Mexican Americans nationally and Mexican Americans on the Texas-Mexico border are at particular risk for alcohol abuse and dependence (Caetano et al., 2008b,c). This, along with the inconsistent findings and methodological difficulties of previous research, underscore the need for a clearer understanding of how border residence influences alcohol problems among Mexican Americans. Our specific objective is to examine prevalence rates and the sociodemographic correlates of alcohol abuse and dependence among Mexican Americans living both on and off the U.S.-Mexico border. Our predictions and analytic approach are based on the epidemiological research reviewed above, other studies with U.S. Hispanics, and previously published analyses of these current data (Caetano et al., 2012). In particular, those analyses showed that after adjusting for background characteristics, (a) border men reported a higher volume of drinking than non-border men and (b) negative age trends in female prevalence and volume of drinking were more accentuated on the border than off the border. Although age by location interactions were not significant for men in multivariate analyses, male age trends for both volume and binge in bivariate analyses had the same basic form, where trends were more negative on the border. For both men and women, these trends were largely a consequence of elevated drinking levels among younger age groups. Given these patterns of drinking, we predict that border residents – and particularly younger border residents – will report higher overall rates of alcohol abuse and dependence. Moreover, alcohol problems are known to vary independently of alcohol consumption, particularly among younger age groups (e.g., Caetano et al., 2011; Selin, 2005). For example, drinking norms may not only increase the likelihood of drinking, but they may also have an independent impact on the likelihood that problems are recognized or reported (e.g., Knupfer, 1984; Mäkelä, 1978). Consequently, we predict these effects will hold independently of alcohol consumption.

MATERIALS AND METHODS

Interviews were conducted among 1,307 Mexican Americans in the U.S.-Mexico border counties of California (Imperial County: N=365), Arizona (Cochise, Santa Cruz, and Yuma Counties: N=173), New Mexico (Dona Ana County: N=65), and Texas (Cameron, El Paso, Hidalgo and Webb Counties: N=704) between March 2009 and July 2010. For increased comparability with the non-border HABLAS sample, data for the border sample were collected in urban areas only. Non-border Mexican American respondents (N=1,288) were interviewed as part of the 2006 Hispanic Americans Baseline Alcohol Survey (HABLAS), which sampled from 5 metropolitan areas of the U.S. Most of these 1,288 respondents were interviewed in Los Angeles (N=609) and Houston (N=513), and additional interviews were conducted in New York (N=86), Philadelphia (N=59), and Miami (N=21).

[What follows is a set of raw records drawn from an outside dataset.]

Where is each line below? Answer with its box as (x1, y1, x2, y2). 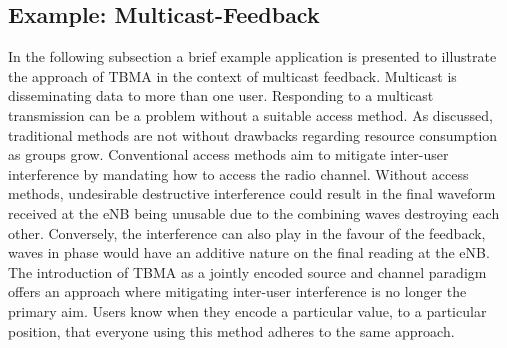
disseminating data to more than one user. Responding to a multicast (8, 85, 434, 106)
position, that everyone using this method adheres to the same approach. (8, 320, 455, 341)
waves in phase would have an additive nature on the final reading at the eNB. (8, 242, 490, 263)
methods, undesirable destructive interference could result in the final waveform (8, 183, 496, 204)
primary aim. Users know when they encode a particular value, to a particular (8, 300, 487, 321)
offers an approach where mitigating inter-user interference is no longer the (8, 281, 467, 302)
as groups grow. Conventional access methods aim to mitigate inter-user (8, 144, 449, 165)
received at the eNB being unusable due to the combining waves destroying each (8, 202, 500, 223)
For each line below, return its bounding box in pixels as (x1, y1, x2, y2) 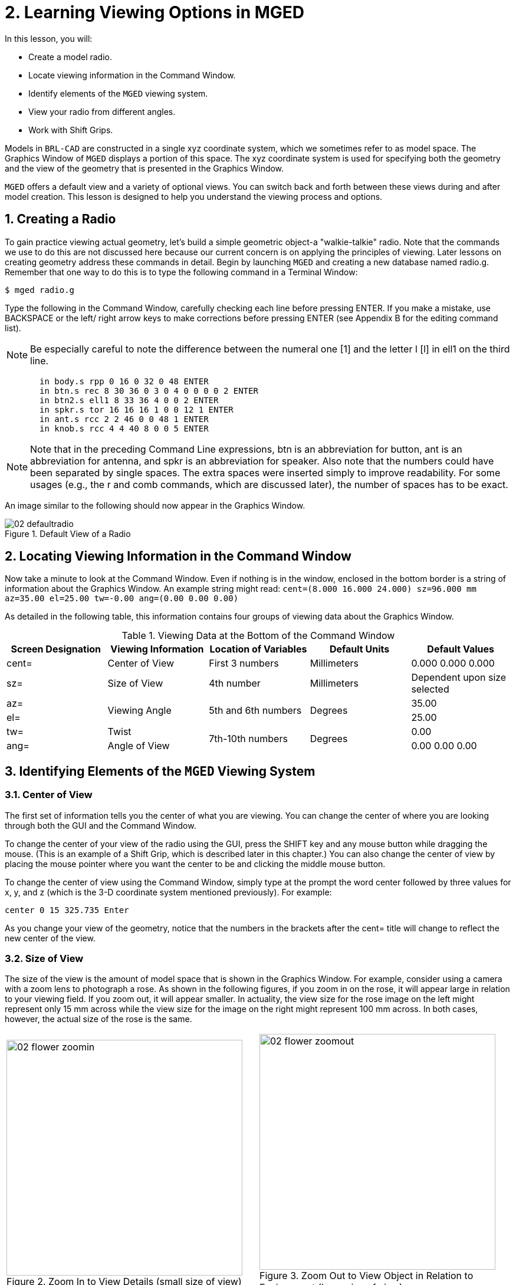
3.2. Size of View (5, 953, 84, 965)
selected (411, 683, 449, 696)
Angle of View (107, 740, 170, 752)
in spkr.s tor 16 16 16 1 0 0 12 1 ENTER (40, 404, 234, 414)
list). (5, 322, 21, 333)
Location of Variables (209, 643, 307, 655)
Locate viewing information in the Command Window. (28, 70, 236, 80)
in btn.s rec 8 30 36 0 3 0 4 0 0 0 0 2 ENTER (40, 385, 258, 396)
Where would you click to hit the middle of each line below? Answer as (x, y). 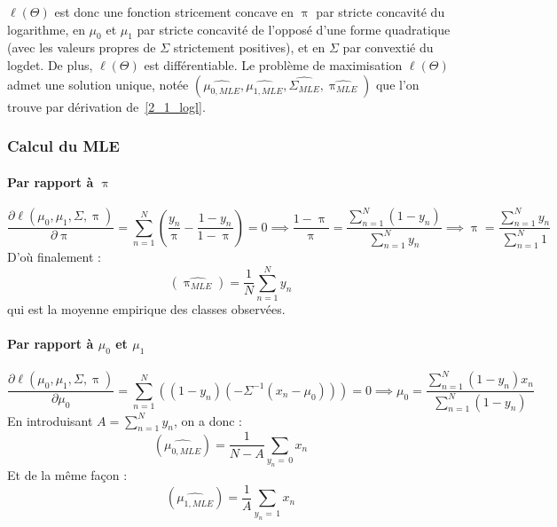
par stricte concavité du (380, 12)
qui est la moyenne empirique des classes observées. (146, 309)
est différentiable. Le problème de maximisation (273, 64)
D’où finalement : (54, 257)
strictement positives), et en (249, 47)
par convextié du (388, 47)
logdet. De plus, (50, 64)
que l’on (397, 84)
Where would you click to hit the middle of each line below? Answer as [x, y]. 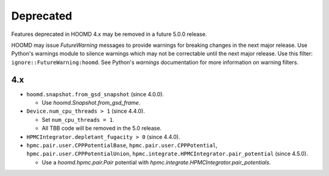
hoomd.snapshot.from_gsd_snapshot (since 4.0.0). [95, 94]
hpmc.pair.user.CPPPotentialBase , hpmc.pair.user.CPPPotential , [122, 145]
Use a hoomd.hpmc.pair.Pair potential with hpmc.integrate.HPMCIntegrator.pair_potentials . [156, 162]
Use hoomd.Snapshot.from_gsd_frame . [91, 103]
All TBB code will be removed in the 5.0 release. [102, 128]
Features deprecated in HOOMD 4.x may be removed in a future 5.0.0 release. [109, 34]
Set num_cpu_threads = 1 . [78, 119]
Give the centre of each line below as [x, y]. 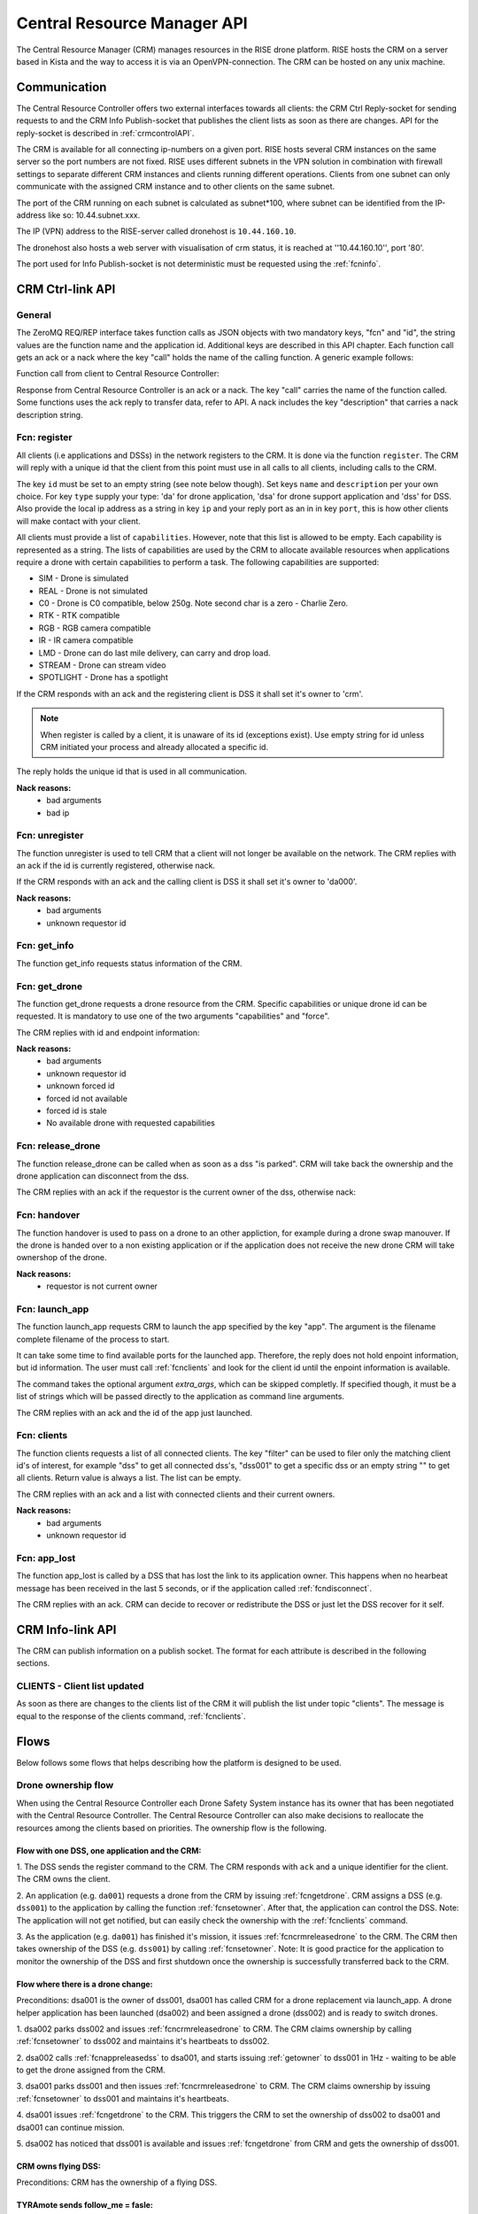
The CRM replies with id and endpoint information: [108, 1033]
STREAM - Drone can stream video [102, 665]
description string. [50, 414]
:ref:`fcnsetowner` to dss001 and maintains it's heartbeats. [123, 2098]
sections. [33, 1663]
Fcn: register [44, 437]
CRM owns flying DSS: [58, 2166]
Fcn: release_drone [58, 1146]
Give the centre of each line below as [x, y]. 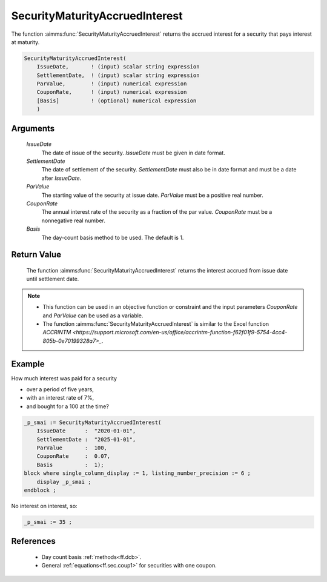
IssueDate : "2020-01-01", [86, 431]
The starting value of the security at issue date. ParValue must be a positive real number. [152, 195]
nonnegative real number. [73, 220]
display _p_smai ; [64, 482]
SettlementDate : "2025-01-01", [86, 439]
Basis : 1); [70, 465]
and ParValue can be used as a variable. [93, 316]
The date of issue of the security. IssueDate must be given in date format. [133, 153]
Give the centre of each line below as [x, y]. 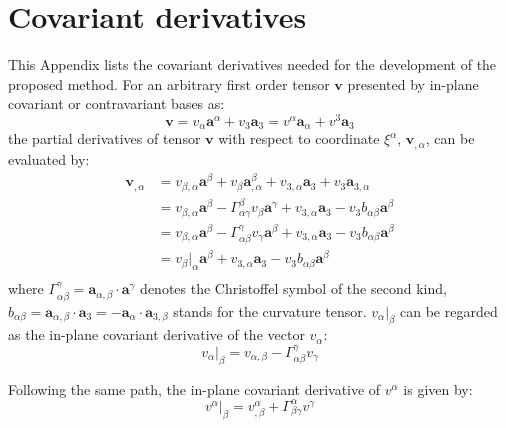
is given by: [438, 388]
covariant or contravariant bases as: [116, 103]
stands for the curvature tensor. [270, 310]
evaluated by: [49, 158]
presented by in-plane [413, 83]
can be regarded [449, 310]
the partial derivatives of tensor [104, 138]
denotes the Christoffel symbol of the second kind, [293, 288]
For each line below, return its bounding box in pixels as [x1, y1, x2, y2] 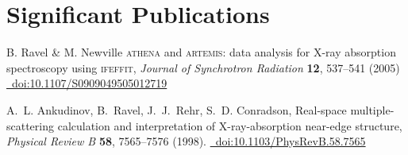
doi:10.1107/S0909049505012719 [11, 75, 167, 91]
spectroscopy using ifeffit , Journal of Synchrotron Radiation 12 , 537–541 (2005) [6, 59, 400, 76]
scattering [6, 117, 55, 134]
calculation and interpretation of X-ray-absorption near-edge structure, [57, 117, 402, 134]
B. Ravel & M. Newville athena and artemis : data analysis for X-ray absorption [6, 44, 396, 60]
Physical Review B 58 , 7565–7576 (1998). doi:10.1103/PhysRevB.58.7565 [6, 133, 366, 149]
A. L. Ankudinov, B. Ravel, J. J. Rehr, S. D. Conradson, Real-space [6, 101, 347, 118]
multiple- [350, 101, 395, 118]
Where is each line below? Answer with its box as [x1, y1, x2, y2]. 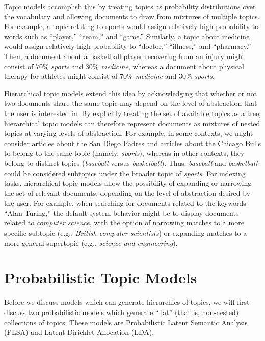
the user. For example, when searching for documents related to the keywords [4, 197, 246, 208]
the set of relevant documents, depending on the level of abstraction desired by [4, 187, 251, 198]
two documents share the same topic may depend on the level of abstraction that [4, 98, 257, 108]
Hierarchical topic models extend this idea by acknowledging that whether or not [4, 88, 257, 98]
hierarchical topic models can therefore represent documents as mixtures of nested [4, 118, 260, 128]
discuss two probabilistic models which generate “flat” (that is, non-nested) [4, 306, 239, 317]
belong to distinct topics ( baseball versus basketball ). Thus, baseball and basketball [4, 157, 258, 168]
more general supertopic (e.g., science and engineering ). [4, 237, 178, 248]
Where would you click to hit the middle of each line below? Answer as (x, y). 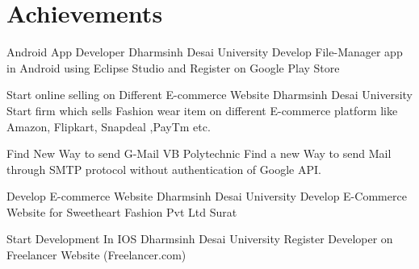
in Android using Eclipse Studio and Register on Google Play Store (173, 67)
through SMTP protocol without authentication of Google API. (164, 169)
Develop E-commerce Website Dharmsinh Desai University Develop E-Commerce (207, 196)
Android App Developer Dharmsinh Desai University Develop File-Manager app (205, 52)
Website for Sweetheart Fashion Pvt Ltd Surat (122, 211)
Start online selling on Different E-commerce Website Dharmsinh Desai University (210, 95)
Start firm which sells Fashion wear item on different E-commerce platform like (202, 110)
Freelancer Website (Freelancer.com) (96, 255)
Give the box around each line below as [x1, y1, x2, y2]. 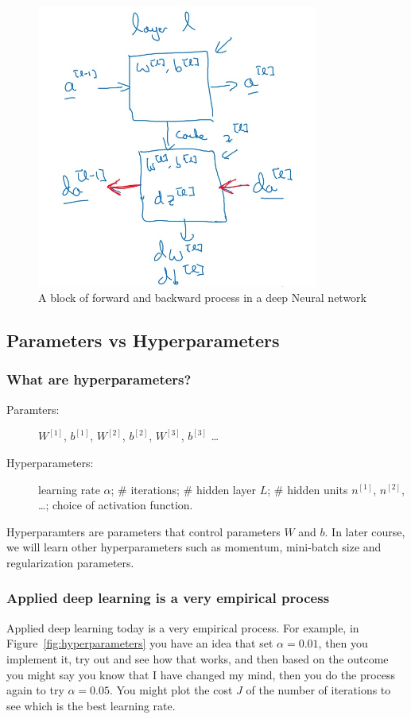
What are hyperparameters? [6, 369, 192, 389]
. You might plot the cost [109, 682, 233, 698]
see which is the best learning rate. [6, 697, 176, 713]
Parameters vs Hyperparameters [6, 328, 280, 353]
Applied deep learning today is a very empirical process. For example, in [6, 619, 359, 636]
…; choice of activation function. [38, 497, 193, 513]
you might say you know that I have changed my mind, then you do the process [6, 666, 396, 682]
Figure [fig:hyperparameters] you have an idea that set [6, 635, 273, 651]
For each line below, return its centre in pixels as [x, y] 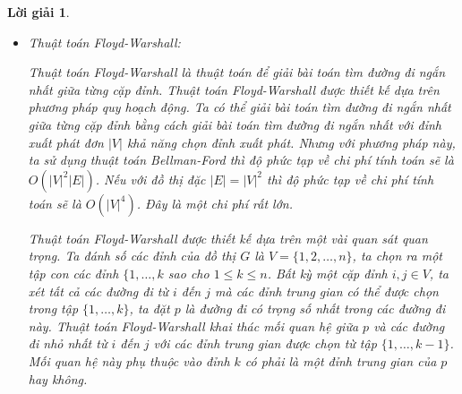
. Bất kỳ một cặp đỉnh [327, 273]
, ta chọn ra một [397, 256]
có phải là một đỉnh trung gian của [341, 360]
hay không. [58, 378]
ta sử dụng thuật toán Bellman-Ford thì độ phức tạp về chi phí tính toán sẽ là [241, 160]
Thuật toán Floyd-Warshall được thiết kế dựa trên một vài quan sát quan [228, 238]
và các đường [409, 325]
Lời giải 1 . [38, 12]
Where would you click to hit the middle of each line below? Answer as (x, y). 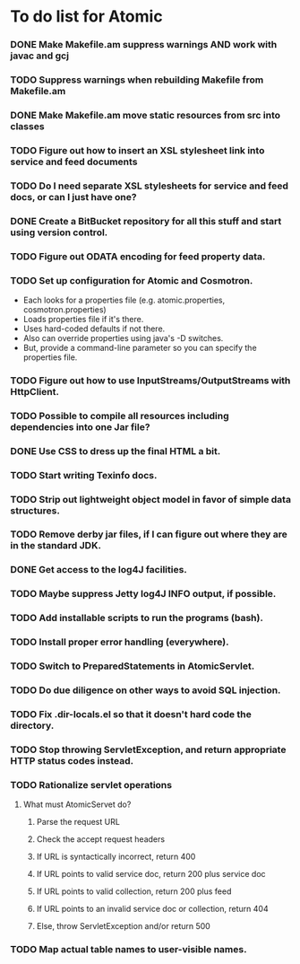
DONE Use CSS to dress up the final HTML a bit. (116, 451)
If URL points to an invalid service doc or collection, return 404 (152, 909)
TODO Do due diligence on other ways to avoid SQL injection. (146, 690)
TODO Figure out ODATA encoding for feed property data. (138, 256)
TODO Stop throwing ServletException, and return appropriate (148, 749)
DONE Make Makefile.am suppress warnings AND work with (144, 45)
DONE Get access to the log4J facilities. (99, 570)
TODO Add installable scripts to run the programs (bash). (137, 618)
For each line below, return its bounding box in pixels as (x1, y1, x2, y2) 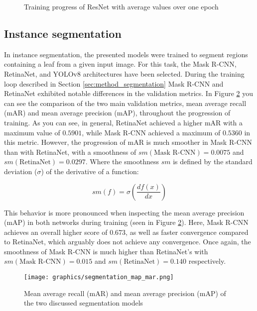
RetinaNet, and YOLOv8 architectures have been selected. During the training (4, 68, 245, 79)
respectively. (188, 256, 226, 266)
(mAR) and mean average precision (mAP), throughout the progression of (4, 107, 231, 118)
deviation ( (4, 166, 37, 176)
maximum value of (4, 127, 60, 137)
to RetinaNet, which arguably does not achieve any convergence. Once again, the (4, 236, 251, 247)
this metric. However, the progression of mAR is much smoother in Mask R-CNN (4, 137, 252, 147)
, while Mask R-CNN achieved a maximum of (82, 127, 221, 137)
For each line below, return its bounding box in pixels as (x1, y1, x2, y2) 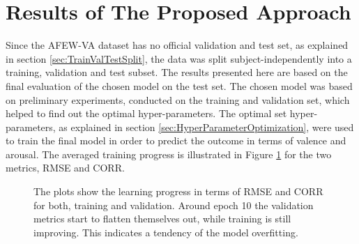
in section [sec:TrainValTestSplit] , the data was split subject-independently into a (6, 51, 352, 66)
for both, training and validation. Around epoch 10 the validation (33, 197, 314, 212)
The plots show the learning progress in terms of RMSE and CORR (33, 184, 323, 199)
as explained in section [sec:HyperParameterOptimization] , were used (59, 119, 354, 134)
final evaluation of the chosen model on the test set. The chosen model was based (6, 78, 353, 93)
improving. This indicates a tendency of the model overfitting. (33, 224, 298, 239)
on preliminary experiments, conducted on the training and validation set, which (6, 92, 350, 107)
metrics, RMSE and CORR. (6, 160, 125, 175)
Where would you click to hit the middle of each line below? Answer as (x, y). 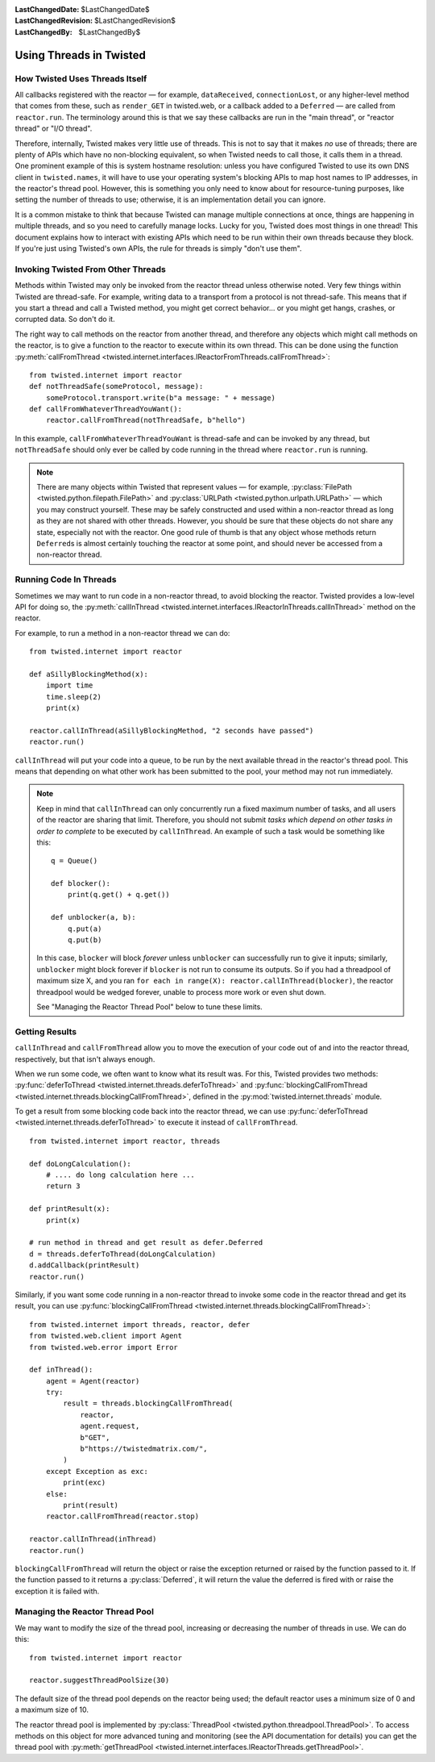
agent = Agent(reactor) (93, 1381)
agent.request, (110, 1426)
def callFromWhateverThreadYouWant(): (106, 409)
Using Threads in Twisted (81, 55)
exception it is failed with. (57, 1591)
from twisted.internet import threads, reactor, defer (140, 1324)
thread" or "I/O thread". (54, 128)
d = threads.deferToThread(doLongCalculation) (123, 1254)
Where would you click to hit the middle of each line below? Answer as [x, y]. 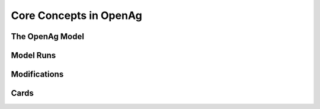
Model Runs [33, 55]
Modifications [37, 74]
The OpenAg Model [47, 36]
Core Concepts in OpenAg [76, 15]
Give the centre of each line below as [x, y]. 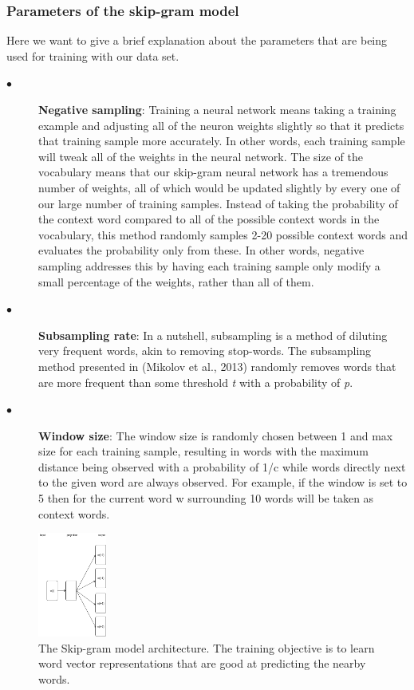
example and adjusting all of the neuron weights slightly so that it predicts [221, 125]
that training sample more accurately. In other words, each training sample [222, 141]
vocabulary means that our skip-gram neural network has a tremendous [213, 172]
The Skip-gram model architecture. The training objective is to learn [207, 647]
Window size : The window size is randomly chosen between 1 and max [216, 435]
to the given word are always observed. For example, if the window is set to [223, 482]
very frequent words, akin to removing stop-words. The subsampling [205, 351]
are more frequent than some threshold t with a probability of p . [196, 382]
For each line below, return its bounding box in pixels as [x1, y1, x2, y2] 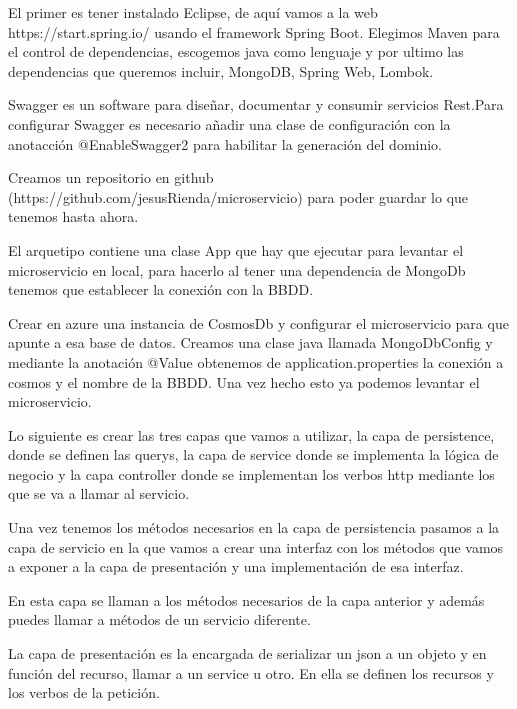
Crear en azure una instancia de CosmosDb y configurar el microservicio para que [8, 312, 509, 333]
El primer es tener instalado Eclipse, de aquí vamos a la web [8, 2, 378, 22]
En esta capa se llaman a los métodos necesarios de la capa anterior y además [8, 589, 485, 610]
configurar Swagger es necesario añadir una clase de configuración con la [8, 113, 451, 134]
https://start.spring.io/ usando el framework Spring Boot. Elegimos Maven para [8, 21, 500, 42]
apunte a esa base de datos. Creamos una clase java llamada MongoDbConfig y [8, 332, 493, 353]
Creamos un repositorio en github [8, 167, 214, 188]
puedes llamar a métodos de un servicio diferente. [8, 609, 311, 630]
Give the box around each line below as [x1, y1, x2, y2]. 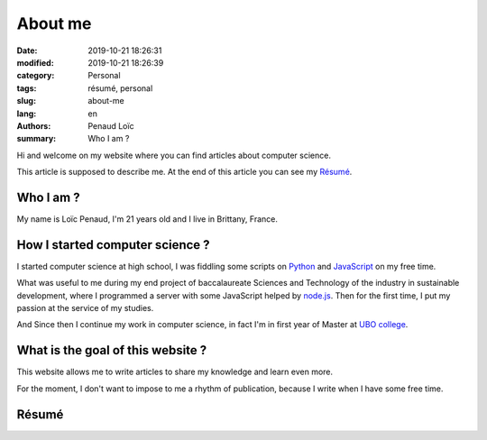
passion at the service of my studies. [16, 303, 154, 314]
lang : [16, 108, 37, 119]
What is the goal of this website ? [16, 343, 207, 358]
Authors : [16, 120, 51, 131]
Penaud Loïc [87, 120, 134, 131]
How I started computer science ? [16, 237, 211, 252]
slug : [16, 96, 36, 106]
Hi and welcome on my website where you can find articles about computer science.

Both the border and non-border surveys used the same multistage cluster sampling methodology, with the only exception being that the border methodology also involved stratifying by county, with all primary sampling units coming from urban areas. Weighted response rates for the border and non-border surveys were 67% and 76%, respectively (out of all possible people selected into the study, whether reached or not). Both studies sampled the adult population 18 years or older and determined Mexican American ethnicity via self-identification. The 2 studies also used identical questionnaires, with the exception of a series of questions about drinking across the border in Mexico, which were asked only in the border study. The questionnaire was pre-tested in English, then translated into Spanish, then back-translated to English. Trained bilingual interviewers conducted Computer Assisted Personal Interviews at the respondents’ home that lasted about 1 hour. In both studies, respondents received a $25 incentive for participation and provided written informed consent. Both surveys were approved by the Committee for the Protection of Human Subjects of the University of Texas Health Science Center at Houston.

Measures

Alcohol abuse and dependence (past 12 months)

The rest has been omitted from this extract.